*** Opening of DATA IN THIS EXERCISE ***

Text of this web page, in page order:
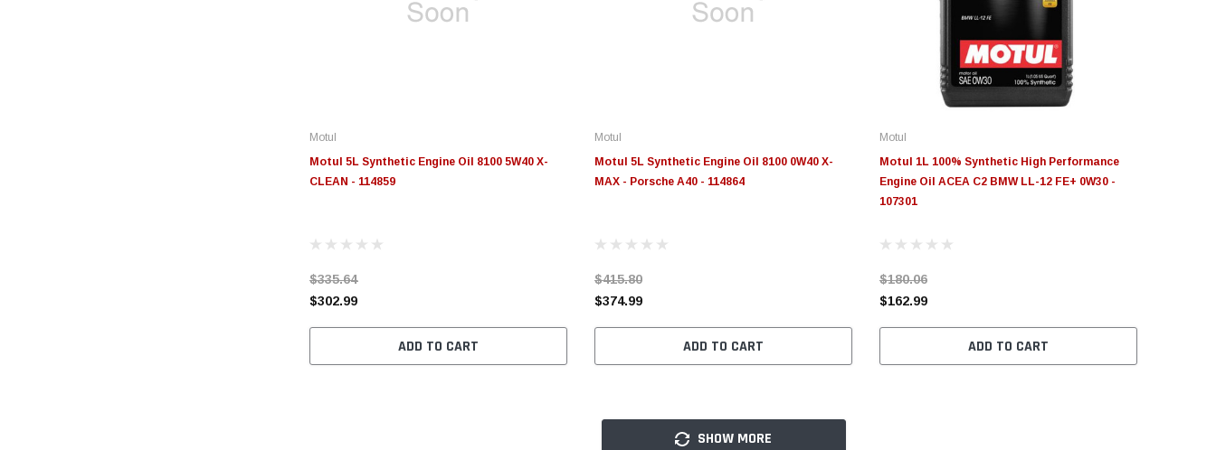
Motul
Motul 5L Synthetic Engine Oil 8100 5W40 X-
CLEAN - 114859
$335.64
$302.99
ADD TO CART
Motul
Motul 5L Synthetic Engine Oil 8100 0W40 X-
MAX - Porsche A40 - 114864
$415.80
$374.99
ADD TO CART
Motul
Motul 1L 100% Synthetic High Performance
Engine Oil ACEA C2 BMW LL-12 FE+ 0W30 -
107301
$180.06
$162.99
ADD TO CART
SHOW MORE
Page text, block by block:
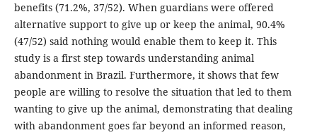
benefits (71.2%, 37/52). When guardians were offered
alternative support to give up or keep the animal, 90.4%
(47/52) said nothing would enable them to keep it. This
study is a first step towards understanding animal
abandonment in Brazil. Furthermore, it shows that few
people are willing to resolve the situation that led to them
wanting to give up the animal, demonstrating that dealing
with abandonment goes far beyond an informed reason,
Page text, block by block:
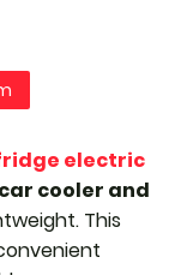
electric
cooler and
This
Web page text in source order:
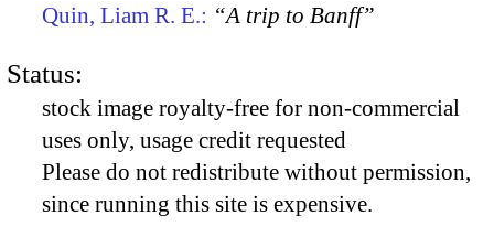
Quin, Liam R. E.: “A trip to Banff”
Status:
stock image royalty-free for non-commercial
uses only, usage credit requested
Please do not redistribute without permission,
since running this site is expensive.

*** Close of DATA IN THIS EXERCISE ***

- ACTIVITY:
With the pictures removed, set down every line of the listing above exactly.

- RESPONSE BELOW:
Text of this web page, in page order:
Motul
Motul 5L Synthetic Engine Oil 8100 5W40 X-
CLEAN - 114859
$335.64
$302.99
ADD TO CART
Motul
Motul 5L Synthetic Engine Oil 8100 0W40 X-
MAX - Porsche A40 - 114864
$415.80
$374.99
ADD TO CART
Motul
Motul 1L 100% Synthetic High Performance
Engine Oil ACEA C2 BMW LL-12 FE+ 0W30 -
107301
$180.06
$162.99
ADD TO CART
SHOW MORE
Page text, block by block:
benefits (71.2%, 37/52). When guardians were offered
alternative support to give up or keep the animal, 90.4%
(47/52) said nothing would enable them to keep it. This
study is a first step towards understanding animal
abandonment in Brazil. Furthermore, it shows that few
people are willing to resolve the situation that led to them
wanting to give up the animal, demonstrating that dealing
with abandonment goes far beyond an informed reason,
Page text, block by block:
electric
cooler and
This
Web page text in source order:
Quin, Liam R. E.: “A trip to Banff”
Status:
stock image royalty-free for non-commercial
uses only, usage credit requested
Please do not redistribute without permission,
since running this site is expensive.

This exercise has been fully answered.